Over most of the ten thousand years that wheat has occupied a prominent place in the caves, huts and adobes and on the tables of humans, what started out as harvested einkorn, then emmer, followed by cultivated Triticum aestivum, changed gradually and only in small fits and starts. The wheat of the seventeenth century was the wheat of the eighteenth century, which in turn was much the same as the wheat of the nineteenth century and the first half of the twentieth century. Riding your oxcart through the countryside during any of these centuries, you’d see fields of four-foot tall ‘amber waves of grain’ swaying in the breeze. Crude human wheat breeding efforts yielded hit-and-miss, year-over-year incremental modifications, some successful, most not, and even a discerning eye would be hard pressed to tell the difference between the wheat of early twentieth-century farming from its many centuries of predecessors.

During the nineteenth and early twentieth centuries, as in many preceding centuries, wheat changed little. The Pillsbury’s Best XXXX flour my grandmother used to make her famous sour cream muffins in 1940 was little different from the flour of her great-grandmother sixty years earlier or, for that matter, from that of a relative two centuries before that.

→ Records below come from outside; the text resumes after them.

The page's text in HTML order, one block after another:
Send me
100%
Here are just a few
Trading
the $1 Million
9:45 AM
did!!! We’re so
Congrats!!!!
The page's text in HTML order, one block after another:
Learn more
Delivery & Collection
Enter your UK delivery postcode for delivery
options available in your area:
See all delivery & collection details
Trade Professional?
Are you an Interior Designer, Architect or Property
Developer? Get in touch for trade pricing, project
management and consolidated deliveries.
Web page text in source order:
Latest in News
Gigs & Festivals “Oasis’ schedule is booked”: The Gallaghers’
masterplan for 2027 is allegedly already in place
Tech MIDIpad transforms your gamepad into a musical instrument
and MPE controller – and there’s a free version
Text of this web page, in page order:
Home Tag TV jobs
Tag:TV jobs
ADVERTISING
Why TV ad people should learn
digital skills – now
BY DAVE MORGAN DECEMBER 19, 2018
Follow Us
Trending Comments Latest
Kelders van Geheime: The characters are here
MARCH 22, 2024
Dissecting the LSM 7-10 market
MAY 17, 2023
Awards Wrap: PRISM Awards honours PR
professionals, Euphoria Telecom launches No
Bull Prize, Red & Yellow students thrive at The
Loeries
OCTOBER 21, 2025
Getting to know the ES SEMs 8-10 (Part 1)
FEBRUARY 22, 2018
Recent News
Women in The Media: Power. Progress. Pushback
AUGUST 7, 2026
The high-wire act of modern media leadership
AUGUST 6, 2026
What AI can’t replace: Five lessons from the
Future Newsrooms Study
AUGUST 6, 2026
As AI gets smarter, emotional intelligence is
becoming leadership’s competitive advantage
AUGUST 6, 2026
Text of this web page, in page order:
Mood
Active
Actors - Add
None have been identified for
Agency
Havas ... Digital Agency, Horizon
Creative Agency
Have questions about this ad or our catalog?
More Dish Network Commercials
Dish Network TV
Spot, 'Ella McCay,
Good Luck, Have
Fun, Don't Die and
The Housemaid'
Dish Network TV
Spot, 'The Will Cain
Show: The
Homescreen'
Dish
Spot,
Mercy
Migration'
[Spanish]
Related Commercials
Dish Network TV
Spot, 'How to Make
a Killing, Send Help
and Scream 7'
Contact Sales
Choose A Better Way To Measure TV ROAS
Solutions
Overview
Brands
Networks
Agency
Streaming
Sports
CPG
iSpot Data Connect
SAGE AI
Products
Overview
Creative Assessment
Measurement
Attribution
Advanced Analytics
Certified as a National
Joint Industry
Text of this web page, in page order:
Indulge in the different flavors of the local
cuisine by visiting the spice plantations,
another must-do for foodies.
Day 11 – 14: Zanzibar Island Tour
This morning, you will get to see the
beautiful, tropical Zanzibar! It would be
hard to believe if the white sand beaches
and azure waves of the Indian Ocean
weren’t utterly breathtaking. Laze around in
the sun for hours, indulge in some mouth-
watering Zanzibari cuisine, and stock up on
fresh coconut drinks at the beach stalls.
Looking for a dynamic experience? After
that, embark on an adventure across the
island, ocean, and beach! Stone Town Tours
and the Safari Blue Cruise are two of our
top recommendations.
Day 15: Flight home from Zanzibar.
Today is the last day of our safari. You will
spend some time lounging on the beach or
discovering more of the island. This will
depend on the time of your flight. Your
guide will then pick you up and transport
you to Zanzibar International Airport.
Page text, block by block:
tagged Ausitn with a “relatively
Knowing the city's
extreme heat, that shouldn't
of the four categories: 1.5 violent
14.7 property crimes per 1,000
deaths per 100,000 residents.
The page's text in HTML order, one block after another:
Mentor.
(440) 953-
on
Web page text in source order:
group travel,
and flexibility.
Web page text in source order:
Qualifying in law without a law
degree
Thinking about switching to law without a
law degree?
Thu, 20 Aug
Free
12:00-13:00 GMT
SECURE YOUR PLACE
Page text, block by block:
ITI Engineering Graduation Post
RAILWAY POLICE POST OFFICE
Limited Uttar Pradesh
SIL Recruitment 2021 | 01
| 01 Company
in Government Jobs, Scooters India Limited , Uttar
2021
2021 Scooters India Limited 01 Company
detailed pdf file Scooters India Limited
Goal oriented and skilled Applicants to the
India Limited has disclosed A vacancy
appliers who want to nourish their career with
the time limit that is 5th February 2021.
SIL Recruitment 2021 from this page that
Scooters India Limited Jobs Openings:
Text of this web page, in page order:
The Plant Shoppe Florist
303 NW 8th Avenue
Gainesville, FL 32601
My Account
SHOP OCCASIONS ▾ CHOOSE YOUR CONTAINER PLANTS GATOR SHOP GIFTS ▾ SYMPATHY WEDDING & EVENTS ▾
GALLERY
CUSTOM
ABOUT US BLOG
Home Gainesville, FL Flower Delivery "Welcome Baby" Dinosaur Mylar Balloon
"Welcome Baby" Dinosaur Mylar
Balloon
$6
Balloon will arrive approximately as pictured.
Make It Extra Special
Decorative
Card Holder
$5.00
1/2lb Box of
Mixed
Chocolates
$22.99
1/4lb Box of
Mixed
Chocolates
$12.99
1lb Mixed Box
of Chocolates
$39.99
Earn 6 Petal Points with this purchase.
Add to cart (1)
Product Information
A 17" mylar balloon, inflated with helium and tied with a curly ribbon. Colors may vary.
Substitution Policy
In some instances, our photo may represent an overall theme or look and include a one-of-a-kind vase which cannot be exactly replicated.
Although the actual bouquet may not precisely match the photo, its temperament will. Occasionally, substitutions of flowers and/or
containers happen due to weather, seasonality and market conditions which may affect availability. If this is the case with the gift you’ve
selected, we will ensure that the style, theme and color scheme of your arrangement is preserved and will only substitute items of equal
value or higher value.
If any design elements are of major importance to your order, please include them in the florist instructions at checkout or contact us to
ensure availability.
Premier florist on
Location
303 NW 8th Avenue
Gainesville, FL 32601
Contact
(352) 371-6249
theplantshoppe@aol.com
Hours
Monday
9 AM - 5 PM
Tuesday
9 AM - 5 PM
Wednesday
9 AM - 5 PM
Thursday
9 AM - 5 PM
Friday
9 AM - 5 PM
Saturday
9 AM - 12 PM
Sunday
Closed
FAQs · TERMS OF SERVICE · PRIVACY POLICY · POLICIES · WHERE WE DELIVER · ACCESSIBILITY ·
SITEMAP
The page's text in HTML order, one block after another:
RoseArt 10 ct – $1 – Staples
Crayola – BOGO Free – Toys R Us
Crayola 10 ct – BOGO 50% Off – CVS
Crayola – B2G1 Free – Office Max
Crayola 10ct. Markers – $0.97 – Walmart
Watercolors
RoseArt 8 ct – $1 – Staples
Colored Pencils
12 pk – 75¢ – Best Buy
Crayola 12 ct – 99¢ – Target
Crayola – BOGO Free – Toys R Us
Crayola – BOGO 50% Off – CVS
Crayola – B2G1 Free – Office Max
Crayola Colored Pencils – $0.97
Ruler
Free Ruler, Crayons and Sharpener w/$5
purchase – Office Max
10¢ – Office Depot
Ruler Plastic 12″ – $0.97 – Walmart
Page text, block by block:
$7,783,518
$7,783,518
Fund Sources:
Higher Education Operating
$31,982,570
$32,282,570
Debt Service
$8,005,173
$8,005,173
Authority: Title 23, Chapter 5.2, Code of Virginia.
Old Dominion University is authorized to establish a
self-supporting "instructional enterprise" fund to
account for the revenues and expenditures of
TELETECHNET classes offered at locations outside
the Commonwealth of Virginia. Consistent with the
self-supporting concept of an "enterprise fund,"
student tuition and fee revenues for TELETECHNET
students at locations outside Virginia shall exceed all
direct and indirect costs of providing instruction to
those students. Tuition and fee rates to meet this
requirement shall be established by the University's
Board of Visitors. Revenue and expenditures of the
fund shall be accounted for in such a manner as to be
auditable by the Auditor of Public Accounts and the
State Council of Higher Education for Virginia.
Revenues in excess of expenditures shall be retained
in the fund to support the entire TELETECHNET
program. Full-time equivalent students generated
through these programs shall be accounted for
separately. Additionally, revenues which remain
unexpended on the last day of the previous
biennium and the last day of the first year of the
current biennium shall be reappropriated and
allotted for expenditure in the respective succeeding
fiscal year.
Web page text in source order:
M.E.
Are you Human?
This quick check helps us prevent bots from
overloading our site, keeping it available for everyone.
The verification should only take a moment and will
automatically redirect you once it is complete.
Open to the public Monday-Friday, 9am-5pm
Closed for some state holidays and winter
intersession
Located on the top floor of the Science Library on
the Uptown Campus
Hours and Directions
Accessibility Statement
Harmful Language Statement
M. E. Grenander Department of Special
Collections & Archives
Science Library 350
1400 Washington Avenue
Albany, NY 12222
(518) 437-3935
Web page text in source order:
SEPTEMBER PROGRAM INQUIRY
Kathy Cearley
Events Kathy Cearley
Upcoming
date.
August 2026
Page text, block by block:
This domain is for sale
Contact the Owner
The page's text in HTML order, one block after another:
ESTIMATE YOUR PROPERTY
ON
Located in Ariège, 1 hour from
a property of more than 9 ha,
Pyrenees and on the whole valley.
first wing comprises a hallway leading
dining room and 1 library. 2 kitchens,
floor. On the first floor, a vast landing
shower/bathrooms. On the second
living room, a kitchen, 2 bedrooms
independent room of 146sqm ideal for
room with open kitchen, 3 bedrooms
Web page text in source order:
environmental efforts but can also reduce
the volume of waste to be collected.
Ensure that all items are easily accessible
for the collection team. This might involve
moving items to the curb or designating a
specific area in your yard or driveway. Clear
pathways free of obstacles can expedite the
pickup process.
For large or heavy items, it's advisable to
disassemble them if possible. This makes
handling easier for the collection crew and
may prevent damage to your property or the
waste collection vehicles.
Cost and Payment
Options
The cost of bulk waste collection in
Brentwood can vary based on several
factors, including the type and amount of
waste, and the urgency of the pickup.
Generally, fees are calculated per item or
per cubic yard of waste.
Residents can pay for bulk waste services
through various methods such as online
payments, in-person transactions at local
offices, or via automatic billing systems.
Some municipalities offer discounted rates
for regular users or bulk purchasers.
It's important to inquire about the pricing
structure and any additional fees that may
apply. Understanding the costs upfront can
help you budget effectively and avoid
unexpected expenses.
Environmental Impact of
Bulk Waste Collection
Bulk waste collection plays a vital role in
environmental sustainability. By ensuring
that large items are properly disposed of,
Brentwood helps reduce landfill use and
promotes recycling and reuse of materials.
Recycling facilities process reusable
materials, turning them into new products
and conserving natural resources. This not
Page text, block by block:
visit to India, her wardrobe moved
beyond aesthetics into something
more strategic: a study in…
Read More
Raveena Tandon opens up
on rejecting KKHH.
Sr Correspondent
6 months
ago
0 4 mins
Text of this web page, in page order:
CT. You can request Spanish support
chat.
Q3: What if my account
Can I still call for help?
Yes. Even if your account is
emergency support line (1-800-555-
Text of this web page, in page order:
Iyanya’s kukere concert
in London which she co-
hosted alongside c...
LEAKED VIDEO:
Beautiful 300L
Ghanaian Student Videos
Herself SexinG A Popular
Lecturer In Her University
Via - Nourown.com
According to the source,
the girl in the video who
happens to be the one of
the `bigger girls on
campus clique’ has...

Grinding of wheat had become more mechanised in the twentieth century, yielding finer flour on a larger scale, but the basic composition of the flour remained much the same.

That all ended in the latter part of the twentieth century, when an upheaval in hybridisation methods transformed this grain. What now passes for wheat has changed, not through the forces of drought or disease or a Darwinian scramble for survival, but through human intervention. As a result, wheat has undergone a more drastic transformation than Joan Rivers, stretched, sewed, cut, and stitched back together to yield something entirely unique, nearly unrecognisable when compared to the original and yet still called by the same name: wheat.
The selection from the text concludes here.